WHAT TO DO: What is needed is the complete listing, repeated exactly.

THE DATA:
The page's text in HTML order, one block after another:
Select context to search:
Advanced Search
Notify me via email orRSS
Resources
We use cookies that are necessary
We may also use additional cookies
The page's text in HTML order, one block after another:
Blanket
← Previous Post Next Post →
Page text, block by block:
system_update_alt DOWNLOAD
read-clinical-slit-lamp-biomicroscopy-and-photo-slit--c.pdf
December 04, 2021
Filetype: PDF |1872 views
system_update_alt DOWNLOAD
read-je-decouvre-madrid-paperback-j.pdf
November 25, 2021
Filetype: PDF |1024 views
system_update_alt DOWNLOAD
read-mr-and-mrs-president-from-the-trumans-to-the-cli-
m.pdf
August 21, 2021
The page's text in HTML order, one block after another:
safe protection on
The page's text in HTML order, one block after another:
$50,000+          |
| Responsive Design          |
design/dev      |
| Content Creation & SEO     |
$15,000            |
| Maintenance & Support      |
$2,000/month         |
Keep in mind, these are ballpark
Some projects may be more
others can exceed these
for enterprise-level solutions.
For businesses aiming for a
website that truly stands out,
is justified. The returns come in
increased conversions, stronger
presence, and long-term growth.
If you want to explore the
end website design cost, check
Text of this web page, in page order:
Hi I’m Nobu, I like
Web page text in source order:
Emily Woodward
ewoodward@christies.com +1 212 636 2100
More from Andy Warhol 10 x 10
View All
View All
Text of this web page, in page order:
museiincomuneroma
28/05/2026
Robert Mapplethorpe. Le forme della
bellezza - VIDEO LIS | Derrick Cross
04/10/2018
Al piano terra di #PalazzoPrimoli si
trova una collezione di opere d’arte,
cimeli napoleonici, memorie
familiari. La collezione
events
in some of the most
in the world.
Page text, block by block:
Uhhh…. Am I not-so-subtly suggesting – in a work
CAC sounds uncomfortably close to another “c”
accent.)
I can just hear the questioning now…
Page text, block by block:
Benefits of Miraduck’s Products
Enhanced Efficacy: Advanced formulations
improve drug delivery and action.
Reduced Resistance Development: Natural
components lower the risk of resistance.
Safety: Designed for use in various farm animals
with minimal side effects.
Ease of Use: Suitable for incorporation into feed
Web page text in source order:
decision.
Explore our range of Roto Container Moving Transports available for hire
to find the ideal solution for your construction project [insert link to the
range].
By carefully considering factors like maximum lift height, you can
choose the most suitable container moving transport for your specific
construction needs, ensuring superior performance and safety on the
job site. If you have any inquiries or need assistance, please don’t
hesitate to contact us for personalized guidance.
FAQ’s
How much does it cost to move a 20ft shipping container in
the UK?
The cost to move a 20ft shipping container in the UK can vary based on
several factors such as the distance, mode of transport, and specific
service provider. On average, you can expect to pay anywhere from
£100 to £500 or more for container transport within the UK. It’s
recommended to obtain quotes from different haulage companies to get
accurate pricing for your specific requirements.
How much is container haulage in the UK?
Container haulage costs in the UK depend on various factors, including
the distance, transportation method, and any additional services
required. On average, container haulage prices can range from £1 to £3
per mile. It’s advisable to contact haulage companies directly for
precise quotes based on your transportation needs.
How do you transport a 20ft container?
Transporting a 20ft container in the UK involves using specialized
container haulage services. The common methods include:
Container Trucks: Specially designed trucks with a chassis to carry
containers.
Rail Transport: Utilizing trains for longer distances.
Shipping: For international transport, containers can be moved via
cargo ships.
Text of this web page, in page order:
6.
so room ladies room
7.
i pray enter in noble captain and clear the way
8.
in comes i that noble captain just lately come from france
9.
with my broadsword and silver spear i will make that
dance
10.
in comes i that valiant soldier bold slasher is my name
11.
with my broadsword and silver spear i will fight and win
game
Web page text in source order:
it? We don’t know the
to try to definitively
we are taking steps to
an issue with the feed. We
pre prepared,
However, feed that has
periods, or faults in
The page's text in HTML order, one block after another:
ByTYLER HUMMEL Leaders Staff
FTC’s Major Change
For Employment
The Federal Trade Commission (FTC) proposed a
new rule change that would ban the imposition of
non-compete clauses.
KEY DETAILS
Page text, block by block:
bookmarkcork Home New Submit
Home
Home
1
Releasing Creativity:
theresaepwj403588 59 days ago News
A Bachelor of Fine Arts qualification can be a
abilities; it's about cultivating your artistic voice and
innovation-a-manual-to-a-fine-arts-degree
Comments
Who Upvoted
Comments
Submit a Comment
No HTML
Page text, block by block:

EXERCISE RESPONSE:
The page's text in HTML order, one block after another:
Select context to search:
Advanced Search
Notify me via email orRSS
Resources
We use cookies that are necessary
We may also use additional cookies
The page's text in HTML order, one block after another:
Blanket
← Previous Post Next Post →
Page text, block by block:
system_update_alt DOWNLOAD
read-clinical-slit-lamp-biomicroscopy-and-photo-slit--c.pdf
December 04, 2021
Filetype: PDF |1872 views
system_update_alt DOWNLOAD
read-je-decouvre-madrid-paperback-j.pdf
November 25, 2021
Filetype: PDF |1024 views
system_update_alt DOWNLOAD
read-mr-and-mrs-president-from-the-trumans-to-the-cli-
m.pdf
August 21, 2021
The page's text in HTML order, one block after another:
safe protection on
The page's text in HTML order, one block after another:
$50,000+          |
| Responsive Design          |
design/dev      |
| Content Creation & SEO     |
$15,000            |
| Maintenance & Support      |
$2,000/month         |
Keep in mind, these are ballpark
Some projects may be more
others can exceed these
for enterprise-level solutions.
For businesses aiming for a
website that truly stands out,
is justified. The returns come in
increased conversions, stronger
presence, and long-term growth.
If you want to explore the
end website design cost, check
Text of this web page, in page order:
Hi I’m Nobu, I like
Web page text in source order:
Emily Woodward
ewoodward@christies.com +1 212 636 2100
More from Andy Warhol 10 x 10
View All
View All
Text of this web page, in page order:
museiincomuneroma
28/05/2026
Robert Mapplethorpe. Le forme della
bellezza - VIDEO LIS | Derrick Cross
04/10/2018
Al piano terra di #PalazzoPrimoli si
trova una collezione di opere d’arte,
cimeli napoleonici, memorie
familiari. La collezione
events
in some of the most
in the world.
Page text, block by block:
Uhhh…. Am I not-so-subtly suggesting – in a work
CAC sounds uncomfortably close to another “c”
accent.)
I can just hear the questioning now…
Page text, block by block:
Benefits of Miraduck’s Products
Enhanced Efficacy: Advanced formulations
improve drug delivery and action.
Reduced Resistance Development: Natural
components lower the risk of resistance.
Safety: Designed for use in various farm animals
with minimal side effects.
Ease of Use: Suitable for incorporation into feed
Web page text in source order:
decision.
Explore our range of Roto Container Moving Transports available for hire
to find the ideal solution for your construction project [insert link to the
range].
By carefully considering factors like maximum lift height, you can
choose the most suitable container moving transport for your specific
construction needs, ensuring superior performance and safety on the
job site. If you have any inquiries or need assistance, please don’t
hesitate to contact us for personalized guidance.
FAQ’s
How much does it cost to move a 20ft shipping container in
the UK?
The cost to move a 20ft shipping container in the UK can vary based on
several factors such as the distance, mode of transport, and specific
service provider. On average, you can expect to pay anywhere from
£100 to £500 or more for container transport within the UK. It’s
recommended to obtain quotes from different haulage companies to get
accurate pricing for your specific requirements.
How much is container haulage in the UK?
Container haulage costs in the UK depend on various factors, including
the distance, transportation method, and any additional services
required. On average, container haulage prices can range from £1 to £3
per mile. It’s advisable to contact haulage companies directly for
precise quotes based on your transportation needs.
How do you transport a 20ft container?
Transporting a 20ft container in the UK involves using specialized
container haulage services. The common methods include:
Container Trucks: Specially designed trucks with a chassis to carry
containers.
Rail Transport: Utilizing trains for longer distances.
Shipping: For international transport, containers can be moved via
cargo ships.
Text of this web page, in page order:
6.
so room ladies room
7.
i pray enter in noble captain and clear the way
8.
in comes i that noble captain just lately come from france
9.
with my broadsword and silver spear i will make that
dance
10.
in comes i that valiant soldier bold slasher is my name
11.
with my broadsword and silver spear i will fight and win
game
Web page text in source order:
it? We don’t know the
to try to definitively
we are taking steps to
an issue with the feed. We
pre prepared,
However, feed that has
periods, or faults in
The page's text in HTML order, one block after another:
ByTYLER HUMMEL Leaders Staff
FTC’s Major Change
For Employment
The Federal Trade Commission (FTC) proposed a
new rule change that would ban the imposition of
non-compete clauses.
KEY DETAILS
Page text, block by block:
bookmarkcork Home New Submit
Home
Home
1
Releasing Creativity:
theresaepwj403588 59 days ago News
A Bachelor of Fine Arts qualification can be a
abilities; it's about cultivating your artistic voice and
innovation-a-manual-to-a-fine-arts-degree
Comments
Who Upvoted
Comments
Submit a Comment
No HTML
Page text, block by block:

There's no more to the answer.